2008 (English)Doctoral thesis, comprehensive summary (Other academic)
Abstract [en]

The research described in this thesis is directed toward the efficient, enantioselective synthesis of chiral products that have useful functionality. This goal was pursued through catalytic asymmetric hydrogenation, a reaction class that selectively introduces one or two stereocenters into a molecule in an atom-efficient step. This reaction uses a small amount (often <1 mol%) of a chiral catalyst to impart stereoselectivity to the product formed. Though catalytic asymmetric hydrogenation is not a new reaction type, there remain many substrate classes for which it is ineffective. The present thesis describes efforts to extend the reaction to some of these substrates classes. Some of the products synthesized in these studies may eventually find use as building blocks for the production of chiral pharmaceuticals, agrochemicals, or flavouring or colouring agents. However, the primary and immediate aim of this thesis was to develop and demonstrate new catalysts that are rapid and effective in the asymmetric hydrogenation of a broad range of compounds.

Paper I describes the design and construction of two new, related chiral iridium compounds that are catalysts for asymmetric hydrogenation. They each contain an N,P-donating phosphinooxazoline ligand that is held together by a rigid bicyclic unit. One of these iridium compounds catalyzed the asymmetric hydrogenation of acyclic aryl imines, often with very good enantioselectivities. This is particularly notable because acyclic imines are difficult to reduce with useful enantioselectivity. The second catalyst was useful for the asymmetric hydrogenation of two aryl olefins. In Paper II, the class of catalysts introduced into Paper I is expanded to include many more related compounds, and these are also applied to the asymmetric hydrogenation of prochiral imines and olefins.
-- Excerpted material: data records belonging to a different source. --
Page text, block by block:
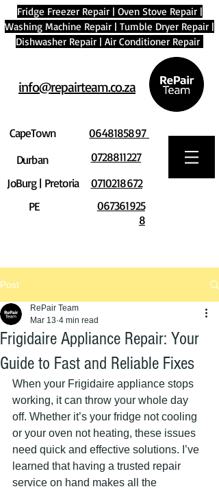
Fridge Freezer Repair| Oven Stove Repair|
Washing Machine Repair | Tumble Dryer Repair |
Dishwasher Repair | Air Conditioner Repair
info@repairteam.co.za
CapeTown
Durban
JoBurg | Pretoria
PE
0648185897
0728811227
0710218672
067361925
8
Post
Frigidaire Appliance Repair: Your
Guide to Fast and Reliable Fixes
RePair Team
Mar 13 4 min read
When your Frigidaire appliance stops
working, it can throw your whole day
off. Whether it’s your fridge not cooling
or your oven not heating, these issues
need quick and effective solutions. I’ve
learned that having a trusted repair
service on hand makes all the
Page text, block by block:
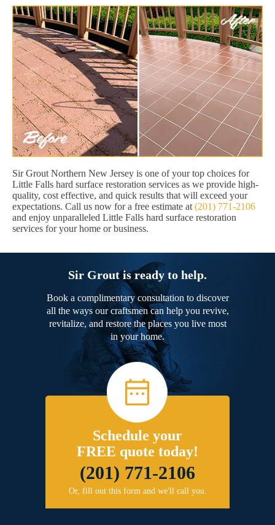
Sir Grout Northern New Jersey is one of your top choices for
Little Falls hard surface restoration services as we provide high-
quality, cost effective, and quick results that will exceed your
expectations. Call us now for a free estimate at (201) 771-2106
and enjoy unparalleled Little Falls hard surface restoration
services for your home or business.
Sir Grout is ready to help.
Book a complimentary consultation to discover
all the ways our craftsmen can help you revive,
revitalize, and restore the places you live most
in your home.
Schedule your
FREE quote today!
(201) 771-2106
Or, fill out this form and we'll call you.
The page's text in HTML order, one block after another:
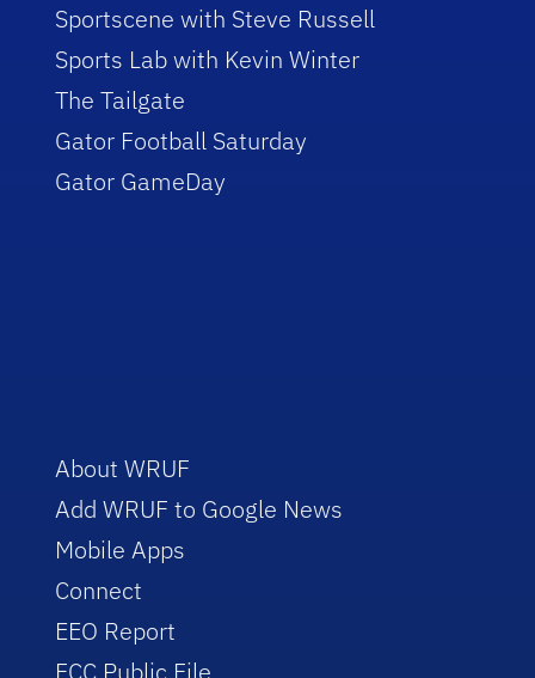
Sportscene with Steve Russell
Sports Lab with Kevin Winter
The Tailgate
Gator Football Saturday
Gator GameDay
About WRUF
Add WRUF to Google News
Mobile Apps
Connect
EEO Report
FCC Public File
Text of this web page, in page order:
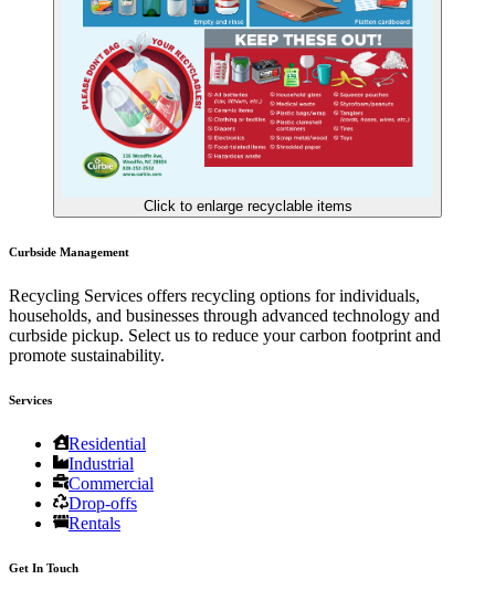
Click to enlarge recyclable items
Curbside Management
Recycling Services offers recycling options for individuals,
households, and businesses through advanced technology and
curbside pickup. Select us to reduce your carbon footprint and
promote sustainability.
Services
Residential
Industrial
Commercial
Drop-offs
Rentals
Get In Touch

By studying a range of related catalysts that differ in a single attribute, we were able to probe how different parts of the catalyst affect the yield and selectivity of the hydrogenation reactions.

Whereas iridium catalysts had been applied to the asymmetric hydrogenation of imines and largely unfunctionalized olefins prior to this work (with varied degrees of success), they had not been used to reduce fluoroolefins. Their hydrogenation, which is discussed in Paper III, was complicated by concomitant defluorination to yield non-halogenated alkanes. To combat this problem, several iridium-based hydrogenation catalysts were applied to the reaction. Two catalysts stood out for their ability to produce chiral fluoroalkanes in good enantioselectivity while minimizing the defluorination reaction, and one of these bore a phosphinooxazoline ligand of the type described in Papers I and II.

Enol phosphinates are another class of olefins that had not previously been subjected to iridium-catalyzed asymmetric hydrogenation. They do, however, constitute an attractive substrate class, because the product chiral alkyl phosphinates can be transformed into chiral alcohols or chiral phosphines with no erosion of enantiopurity. Iridium complexes of the phosphinooxazoline ligands described in Papers I and II were extremely effective catalysts for the asymmetric hydrogenation of enol phosphinates. They produced alkyl phosphinates from di- and trisubstituted enol phosphinate, β-ketoester-derived enol phosphinates, and even purely alkyl-substituted enol phopshinates, in very high yields and enantioselectivities.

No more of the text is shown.